魏嵐乾咳一聲:“好吧,這事也不急,還有很多替代方案……”
砰——
一聲震耳欲聾的巨響,酒館那扇剛被藤蔓修復完好的木門應聲而裂!木屑混著斷裂的藤蔓碎片飛濺,兩道狼狽的身影踉蹌著衝了進來,重重摔在光潔的苔蘚地面上。
濃重的血腥味瞬間壓過了空氣中清新的草木氣息,刺得人鼻腔發痛。
衝在前面的是個男人,他穿著破爛不堪的皮甲,幾道深可見骨的傷口從肩甲一直延伸到腰側,暗紅色的血液浸透了衣物,在地上拖出一道蜿蜒的血痕。

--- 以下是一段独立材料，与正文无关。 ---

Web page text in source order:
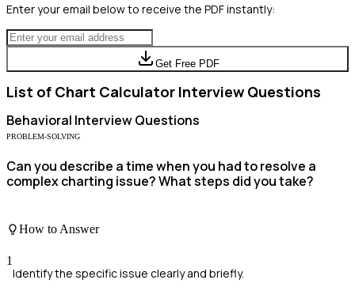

他懷裡緊緊摟著一個用粗布斗篷裹著的小小身影,即使摔在地上,手臂也死死環住懷中的孩子,用自己的後背硬生生扛住了撞擊的力道。
“咳咳……” 男人劇烈地咳嗽起來,嘴角溢位鮮紅的血沫。
被他護在懷裡的斗篷動了動,露出一張髒兮兮的小臉。那是個約莫六七歲的小女孩,梳著亂糟糟的銀白色捲髮,一雙大眼睛卻亮得驚人,像淬了冰的星子,透著與年齡不符的警惕。她剛被摔得一個趔趄,卻沒像普通孩子那樣哭鬧,反而先飛快地掃視了一圈酒館,目光在魏嵐和艾莉諾臉上打了個轉,隨即小手死死揪住男人破爛的衣領,另一隻手悄悄摸向自己腰間——那裡鼓鼓囊囊的,不知道藏了甚麼東西,指節因為用力而泛白。

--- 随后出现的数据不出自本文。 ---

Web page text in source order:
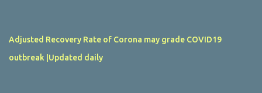
Adjusted Recovery Rate of Corona may grade COVID19
outbreak |Updated daily
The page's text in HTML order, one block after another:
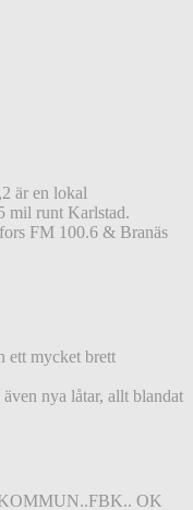
är en lokal
mil runt Karlstad.
FM 100.6 & Branäs
ett mycket brett
nya låtar, allt blandat
OK
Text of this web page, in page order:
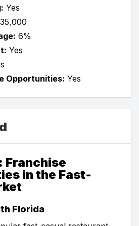
Yes
6%
Yes
Opportunities: Yes
Franchise
in the Fast-
Florida
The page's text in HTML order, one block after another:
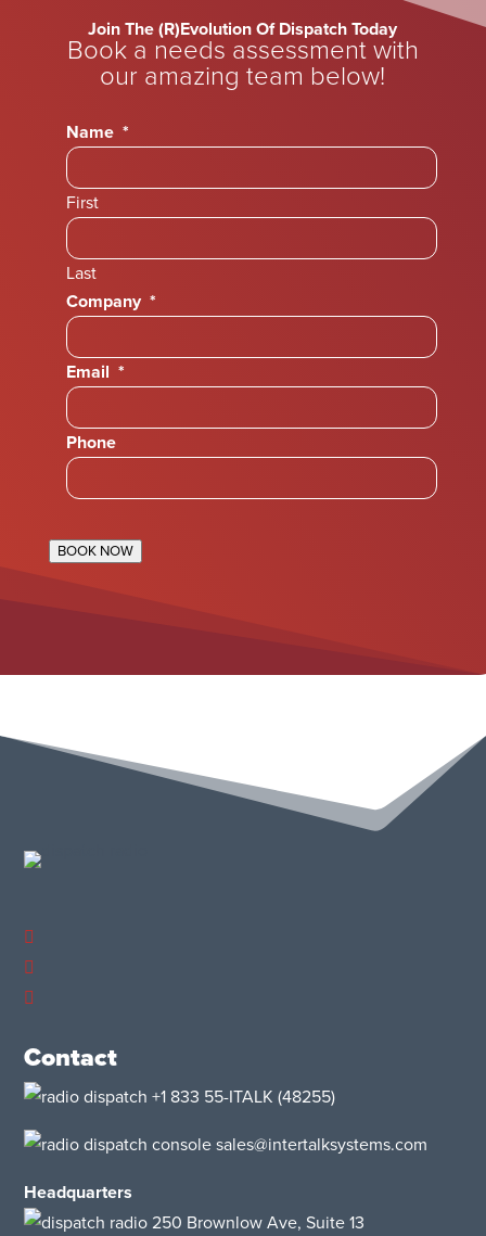
Join The (R)Evolution Of Dispatch Today
Book a needs assessment with
our amazing team below!
Name *
First
Last
Company *
Email *
Phone
BOOK NOW
Contact
+1 833 55-ITALK (48255)
sales@intertalksystems.com
Headquarters
250 Brownlow Ave, Suite 13

艾莉諾的驚呼卡在喉嚨裡,原本抓著頭髮的手猛地頓住,瞳孔因震驚而微微收縮。她下意識地後退半步,撞到身後的橡木吧檯,腰間的掛飾哐當落地。但僅僅一瞬,她便彎腰扶住吧檯邊緣穩住身形,目光越過飛濺的木屑落在那道血痕上,鼻尖微動 —— 除了濃重的血腥,還有一絲極淡的、說不清道不明的異香。那氣味絕非草藥或魔法植物所能散發,帶著金屬被灼燒後的澀味,又混著某種聖潔到令人心悸的甜香,兩種極端的氣息絞纏在一起,讓她胸腔發悶。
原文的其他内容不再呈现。